La línea roja
Vetar en la OTAN a los ucranios y asociarlos a la UE desarmaría la crisis
En Ucrania se enfrentan dos relatos incompatibles. La opinión pública rusa está convencida de que EE UU quiere anular a Moscú en el mundo; y la norteamericana, de que Vladimir Putin quiere reconstruir el imperio soviético. Es un conflicto dentro de un problema. El conflicto es el enfrentamiento militar en el este de Ucrania entre separatistas prorrusos y nacionalistas de Kiev, y el problema, de qué lado acabará por caer el botín ucranio. La canciller Merkel y el presidente Hollande estarán hoy negociando en Minsk con el presidente ruso y el ucranio, Petró Poroshenko, sobre cómo poner fin a las hostilidades, que es el conflicto, para ganar un tiempo precioso con el que encarar el problema.

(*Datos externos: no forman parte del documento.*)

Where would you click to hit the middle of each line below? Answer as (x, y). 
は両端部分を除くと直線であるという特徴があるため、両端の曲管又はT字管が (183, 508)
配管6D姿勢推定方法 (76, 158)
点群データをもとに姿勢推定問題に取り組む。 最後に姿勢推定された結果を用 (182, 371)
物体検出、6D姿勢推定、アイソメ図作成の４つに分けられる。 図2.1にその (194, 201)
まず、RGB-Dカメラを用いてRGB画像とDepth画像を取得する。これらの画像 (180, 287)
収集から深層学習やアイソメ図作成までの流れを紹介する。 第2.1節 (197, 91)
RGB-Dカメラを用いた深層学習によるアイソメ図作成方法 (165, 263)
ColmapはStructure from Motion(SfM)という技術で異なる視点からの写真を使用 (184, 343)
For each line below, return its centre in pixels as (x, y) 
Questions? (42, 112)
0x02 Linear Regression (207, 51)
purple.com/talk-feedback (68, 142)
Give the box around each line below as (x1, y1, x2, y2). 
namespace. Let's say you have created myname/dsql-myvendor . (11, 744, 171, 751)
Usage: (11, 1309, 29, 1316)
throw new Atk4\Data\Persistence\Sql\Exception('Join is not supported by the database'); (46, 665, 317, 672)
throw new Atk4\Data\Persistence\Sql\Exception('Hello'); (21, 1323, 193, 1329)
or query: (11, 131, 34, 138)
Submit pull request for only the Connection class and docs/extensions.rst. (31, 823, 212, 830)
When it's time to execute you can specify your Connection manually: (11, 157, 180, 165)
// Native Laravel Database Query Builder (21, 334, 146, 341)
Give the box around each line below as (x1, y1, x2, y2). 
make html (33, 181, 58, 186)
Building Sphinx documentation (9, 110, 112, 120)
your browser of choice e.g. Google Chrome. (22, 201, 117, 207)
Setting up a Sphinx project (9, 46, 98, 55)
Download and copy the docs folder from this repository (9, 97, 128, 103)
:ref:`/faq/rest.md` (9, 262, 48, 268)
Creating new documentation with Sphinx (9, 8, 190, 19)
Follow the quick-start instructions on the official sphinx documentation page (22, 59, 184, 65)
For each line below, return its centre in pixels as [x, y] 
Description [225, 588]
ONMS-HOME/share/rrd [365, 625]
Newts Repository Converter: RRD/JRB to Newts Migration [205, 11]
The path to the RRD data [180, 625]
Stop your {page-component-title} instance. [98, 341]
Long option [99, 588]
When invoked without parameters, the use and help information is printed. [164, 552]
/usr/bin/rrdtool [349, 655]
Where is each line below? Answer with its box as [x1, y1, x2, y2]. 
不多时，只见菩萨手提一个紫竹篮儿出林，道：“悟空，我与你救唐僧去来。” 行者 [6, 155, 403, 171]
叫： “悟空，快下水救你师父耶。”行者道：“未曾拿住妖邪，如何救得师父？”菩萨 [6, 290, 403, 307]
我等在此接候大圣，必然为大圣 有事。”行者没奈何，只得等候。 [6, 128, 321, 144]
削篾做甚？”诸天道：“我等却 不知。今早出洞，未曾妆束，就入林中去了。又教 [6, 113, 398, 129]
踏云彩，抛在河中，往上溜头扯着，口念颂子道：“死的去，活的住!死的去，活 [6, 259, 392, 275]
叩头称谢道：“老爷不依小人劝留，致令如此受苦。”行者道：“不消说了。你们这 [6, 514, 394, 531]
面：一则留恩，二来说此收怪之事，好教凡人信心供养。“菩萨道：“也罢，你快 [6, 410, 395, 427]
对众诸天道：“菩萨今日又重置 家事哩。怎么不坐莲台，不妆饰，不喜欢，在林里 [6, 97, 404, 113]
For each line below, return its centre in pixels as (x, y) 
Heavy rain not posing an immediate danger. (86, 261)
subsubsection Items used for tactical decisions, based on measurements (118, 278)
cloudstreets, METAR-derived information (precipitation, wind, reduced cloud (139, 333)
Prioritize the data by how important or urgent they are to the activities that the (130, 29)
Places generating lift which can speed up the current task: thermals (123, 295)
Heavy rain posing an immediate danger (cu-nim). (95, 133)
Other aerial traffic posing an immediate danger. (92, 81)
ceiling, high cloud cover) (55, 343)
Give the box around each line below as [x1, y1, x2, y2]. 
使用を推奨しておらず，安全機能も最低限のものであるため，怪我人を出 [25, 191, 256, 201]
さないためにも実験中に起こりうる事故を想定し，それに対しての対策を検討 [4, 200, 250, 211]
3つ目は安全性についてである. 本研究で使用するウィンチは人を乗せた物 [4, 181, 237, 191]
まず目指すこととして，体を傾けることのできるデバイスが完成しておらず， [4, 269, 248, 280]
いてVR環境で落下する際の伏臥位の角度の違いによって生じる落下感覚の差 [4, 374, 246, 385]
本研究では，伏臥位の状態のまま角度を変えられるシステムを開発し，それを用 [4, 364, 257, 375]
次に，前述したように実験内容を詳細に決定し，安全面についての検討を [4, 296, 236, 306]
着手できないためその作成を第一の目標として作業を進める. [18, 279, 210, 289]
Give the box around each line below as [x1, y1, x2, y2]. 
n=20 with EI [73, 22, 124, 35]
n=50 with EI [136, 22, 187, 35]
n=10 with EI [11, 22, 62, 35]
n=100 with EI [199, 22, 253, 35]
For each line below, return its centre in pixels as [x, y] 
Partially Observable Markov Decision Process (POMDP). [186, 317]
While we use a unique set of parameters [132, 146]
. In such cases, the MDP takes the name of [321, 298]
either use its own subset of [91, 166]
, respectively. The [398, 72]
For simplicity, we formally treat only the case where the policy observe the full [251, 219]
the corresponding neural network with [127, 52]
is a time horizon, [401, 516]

A comienzos de los años noventa, los presidentes norteamericano, Bill Clinton, y ruso, Borís Yeltsin, anunciaban una nueva era de amistad y cooperación estratégica entre sus países. Pero la percepción en Moscú de que Washington aspiraba a algo más que a una colegiatura agrió esos propósitos y Putin argumenta hoy que se le habían dado garantías a Rusia de que a cambio de aceptar la reunificación de Alemania no habría progresión de la OTAN hacia el Este. Pero los que vivieron aquel tiempo, el secretario de Estado norteamericano James Baker, su homólogo alemán Dietrich Genscher, y hasta el último líder soviético, Mijail Gorbachov, desmienten que nadie nunca prometiera nada. Y una Rusia que se cree engañada despliega una política de containment de EE UU, de refuerzo de la multilateralidad, así como una guerrilla diplomática que le lleva a poner buena cara a Irán, Siria, los bolivarianos y todo aquel que no sea feliz con el predominio norteamericano.

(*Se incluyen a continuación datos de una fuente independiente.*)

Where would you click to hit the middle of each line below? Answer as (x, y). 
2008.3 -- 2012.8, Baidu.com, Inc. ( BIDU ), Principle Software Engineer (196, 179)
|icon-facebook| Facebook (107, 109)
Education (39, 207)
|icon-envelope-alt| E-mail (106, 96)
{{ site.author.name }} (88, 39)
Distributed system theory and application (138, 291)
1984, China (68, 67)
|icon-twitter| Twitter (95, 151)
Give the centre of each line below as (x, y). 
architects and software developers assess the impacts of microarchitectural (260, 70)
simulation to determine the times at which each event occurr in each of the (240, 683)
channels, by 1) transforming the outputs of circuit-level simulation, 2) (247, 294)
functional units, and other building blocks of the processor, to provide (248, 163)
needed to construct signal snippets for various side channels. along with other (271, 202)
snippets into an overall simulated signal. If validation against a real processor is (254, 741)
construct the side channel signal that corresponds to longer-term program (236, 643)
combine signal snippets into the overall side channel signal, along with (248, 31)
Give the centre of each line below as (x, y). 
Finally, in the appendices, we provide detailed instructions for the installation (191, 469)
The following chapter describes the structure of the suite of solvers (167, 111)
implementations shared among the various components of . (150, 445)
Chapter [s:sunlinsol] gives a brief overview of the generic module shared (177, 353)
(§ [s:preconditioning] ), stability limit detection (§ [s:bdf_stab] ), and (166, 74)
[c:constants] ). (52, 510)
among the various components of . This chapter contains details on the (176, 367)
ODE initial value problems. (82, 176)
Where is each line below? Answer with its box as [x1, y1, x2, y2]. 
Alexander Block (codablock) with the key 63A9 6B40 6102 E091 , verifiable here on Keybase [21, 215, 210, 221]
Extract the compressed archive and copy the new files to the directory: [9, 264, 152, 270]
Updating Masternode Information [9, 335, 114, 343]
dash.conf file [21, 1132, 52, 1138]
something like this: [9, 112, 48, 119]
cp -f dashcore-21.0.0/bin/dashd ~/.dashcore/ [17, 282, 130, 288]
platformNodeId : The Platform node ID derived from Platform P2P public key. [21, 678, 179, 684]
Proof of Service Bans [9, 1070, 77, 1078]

En esa doble narrativa Ucrania es además de extensión geopolítica para Occidente, línea roja para Rusia.
La agitación popular, alentada por Washington, provoca un cambio político en Kiev, que rompe un relativo equilibrio para alinearse con Occidente, de forma que UE y OTAN vuelven a ser oficialmente objetos de deseo. La réplica de Moscú es la ocupación y anexión de Crimea con una explicación y un pretexto. La primera es que, con Ucrania en la Alianza, Rusia perdería la base naval de Sebastopol —arrendada a Kiev— y con ello su mejor salida al Mediterráneo, y el segundo que la mayoría de los habitantes de la península prefieren ser rusos. Ante la imposibilidad de reconciliar a Ucrania con la pérdida de ese territorio, nace una guerrilla prorrusa en Ucrania oriental —el Donbás— que Moscú arma, entrena y financia y que en la práctica ya ha hecho secesión. Y para complicar más, un batallón de halcones en Washington presiona a Obama para que arme a Kiev. La oposición de Angela Merkel, porque cree que eso no amedrentaría a los rusos y enconaría la guerra, constituye una grave disensión dentro del problema/conflicto, que puede, de paso, rubricar la plena mayoría de edad internacional de Alemania.
La única forma de desarmar la crisis sería algún compromiso que vetara el ingreso de Ucrania en la OTAN, compensado con una asociación con la UE. Pero la línea roja rusa no parece que ceda ante la extensión geopolítica de Occidente. Y Crimea quedaría extrañada para siempre.